WHAT THIS TASK INVOLVES =
Beginning with the line that contains "gleichen wir deine", retype the entries below exactly, ending with the line that contains "Quarto Individual". Leave out any pictures.

(Stored items from a collection)
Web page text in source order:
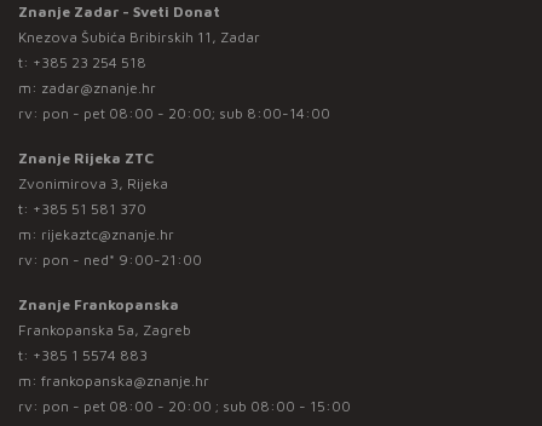
Znanje Zadar - Sveti Donat
Knezova Šubića Bribirskih 11, Zadar
t: +385 23 254 518
m: zadar@znanje.hr
rv: pon - pet 08:00 - 20:00; sub 8:00-14:00
Znanje Rijeka ZTC
Zvonimirova 3, Rijeka
t: +385 51 581 370
m: rijekaztc@znanje.hr
rv: pon - ned* 9:00-21:00
Znanje Frankopanska
Frankopanska 5a, Zagreb
t: +385 1 5574 883
m: frankopanska@znanje.hr
rv: pon - pet 08:00 - 20:00 ; sub 08:00 - 15:00
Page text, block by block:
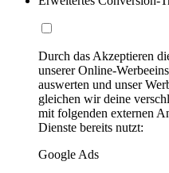
Durch das Akzeptieren
unserer Online-
auswerten und unser
gleichen wir deine
mit folgenden externen
Dienste bereits nutzt:
Google Ads
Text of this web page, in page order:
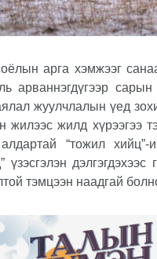
арга хэмжээг
арваннэгдүгээр
жуулчлалын үед
жилээс жилд хүрээгээ
“тожил
үзэсгэлэн
тэмцээн наадгай
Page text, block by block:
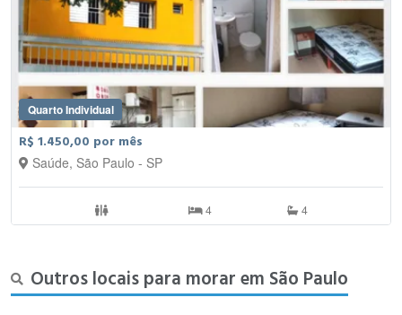
Quarto Individual
R$ 1.450,00 por mês
Saúde, São Paulo - SP
4 4
Outros locais para morar em São Paulo
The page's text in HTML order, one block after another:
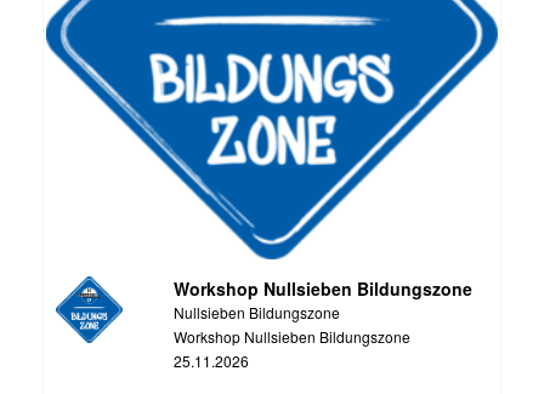
Workshop Nullsieben Bildungszone
Nullsieben Bildungszone
Workshop Nullsieben Bildungszone
25.11.2026
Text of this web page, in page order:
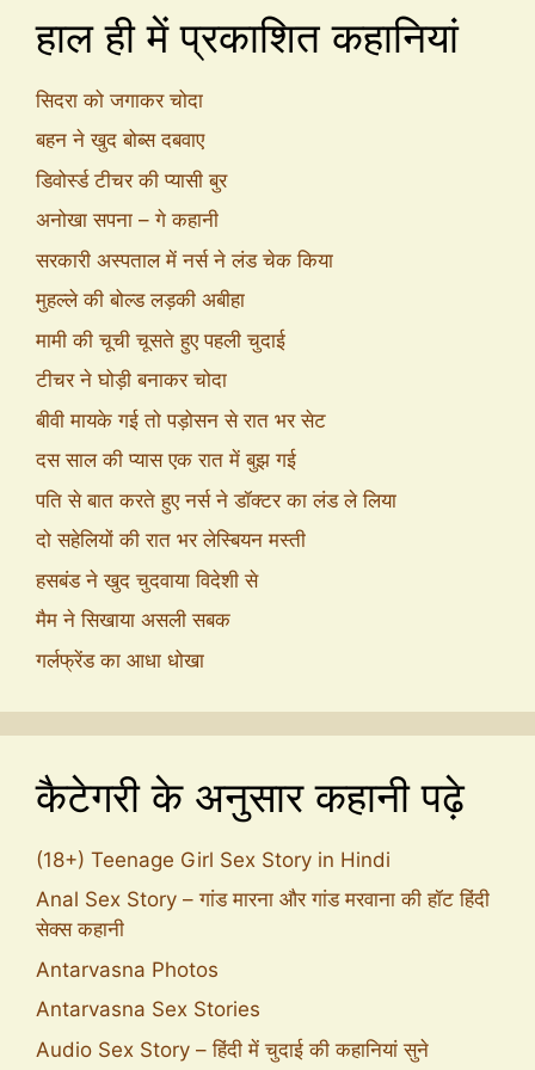
हाल ही में प्रकाशित कहानियां
सिदरा को जगाकर चोदा
बहन ने खुद बोब्स दबवाए
डिवोर्स्ड टीचर की प्यासी बुर
अनोखा सपना – गे कहानी
सरकारी अस्पताल में नर्स ने लंड चेक किया
मुहल्ले की बोल्ड लड़की अबीहा
मामी की चूची चूसते हुए पहली चुदाई
टीचर ने घोड़ी बनाकर चोदा
बीवी मायके गई तो पड़ोसन से रात भर सेट
दस साल की प्यास एक रात में बुझ गई
पति से बात करते हुए नर्स ने डॉक्टर का लंड ले लिया
दो सहेलियों की रात भर लेस्बियन मस्ती
हसबंड ने खुद चुदवाया विदेशी से
मैम ने सिखाया असली सबक
गर्लफ्रेंड का आधा धोखा
कैटेगरी के अनुसार कहानी पढ़े
(18+) Teenage Girl Sex Story in Hindi
Anal Sex Story – गांड मारना और गांड मरवाना की हॉट हिंदी
सेक्स कहानी
Antarvasna Photos
Antarvasna Sex Stories
Audio Sex Story – हिंदी में चुदाई की कहानियां सुने
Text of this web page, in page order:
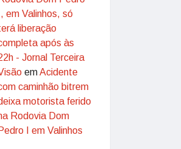
I, em Valinhos, só
liberação
após às
- Jornal Terceira
emAcidente
caminhão bitrem
motorista ferido
Rodovia Dom
Pedro I em Valinhos
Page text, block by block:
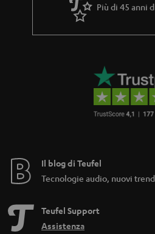
Più di 45 anni
Il blog di Teufel
Tecnologie audio, nuovi
Teufel Support
Assistenza
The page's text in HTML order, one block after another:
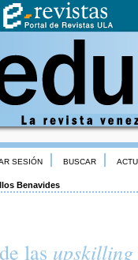
SESIÓN BUSCAR
Benavides
las upskilling
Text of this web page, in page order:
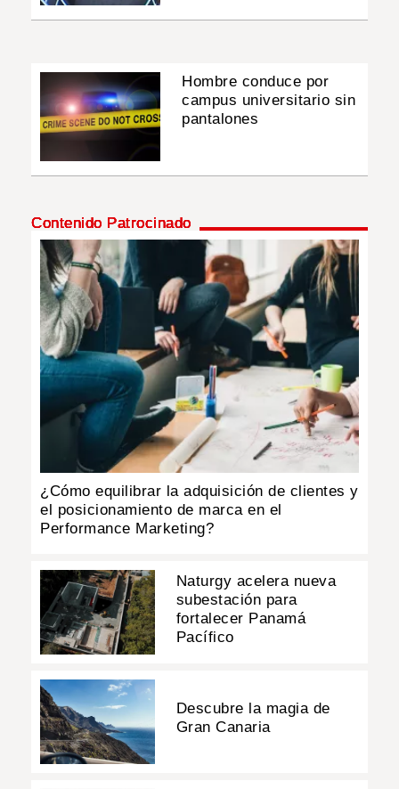
Hombre conduce por
campus universitario sin
pantalones
Contenido Patrocinado
¿Cómo equilibrar la adquisición de clientes y
el posicionamiento de marca en el
Performance Marketing?
Naturgy acelera nueva
subestación para
fortalecer Panamá
Pacífico
Descubre la magia de
Gran Canaria
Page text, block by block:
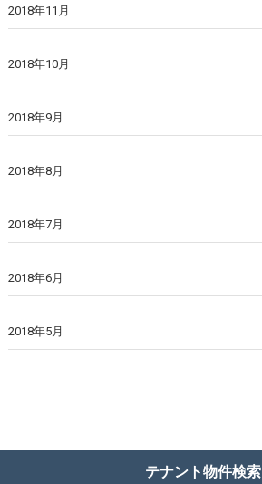
2018年11月
2018年10月
2018年9月
2018年8月
2018年7月
2018年6月
2018年5月
テナント物件検索
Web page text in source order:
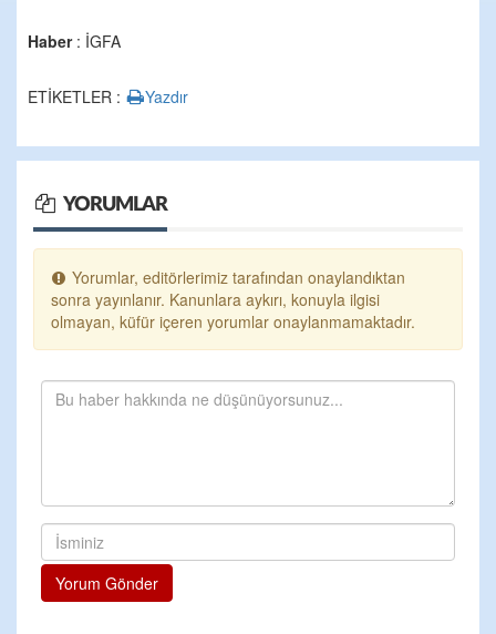
Haber: İGFA
ETİKETLER : Yazdır
YORUMLAR
Yorumlar, editörlerimiz tarafından onaylandıktan
sonra yayınlanır. Kanunlara aykırı, konuyla ilgisi
olmayan, küfür içeren yorumlar onaylanmamaktadır.
Yorum Gönder
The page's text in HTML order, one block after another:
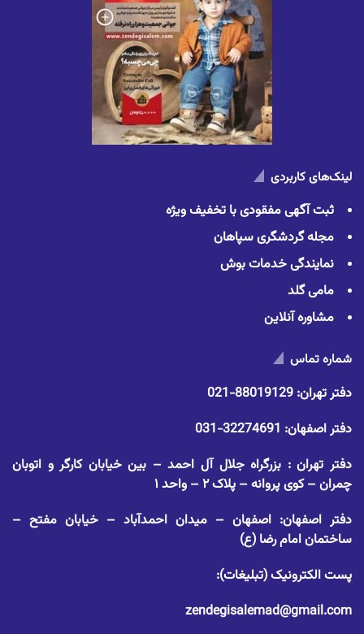
لینک‌های کاربردی
ثبت آگهی مفقودی با تخفیف ویژه
مجله گردشگری سپاهان
نمایندگی خدمات بوش
مامی گلد
مشاوره آنلاین
شماره تماس
دفتر تهران: 88019129-021
دفتر اصفهان: 32274691-031
دفتر تهران : بزرگراه جلال آل احمد – بین خیابان کارگر و اتوبان
چمران – کوی پروانه – پلاک ۲ – واحد ۱
دفتر اصفهان: اصفهان – میدان احمدآباد – خیابان مفتح –
ساختمان امام رضا (ع)
پست الکترونیک (تبلیغات):
zendegisalemad@gmail.com
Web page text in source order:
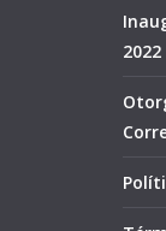
2022

RESPONSE AREA =
gleichen wir deine
mit folgenden externen
Dienste bereits nutzt:
Google Ads
Text of this web page, in page order:
арга хэмжээг
арваннэгдүгээр
жуулчлалын үед
жилээс жилд хүрээгээ
“тожил
үзэсгэлэн
тэмцээн наадгай
Page text, block by block:
Quarto Individual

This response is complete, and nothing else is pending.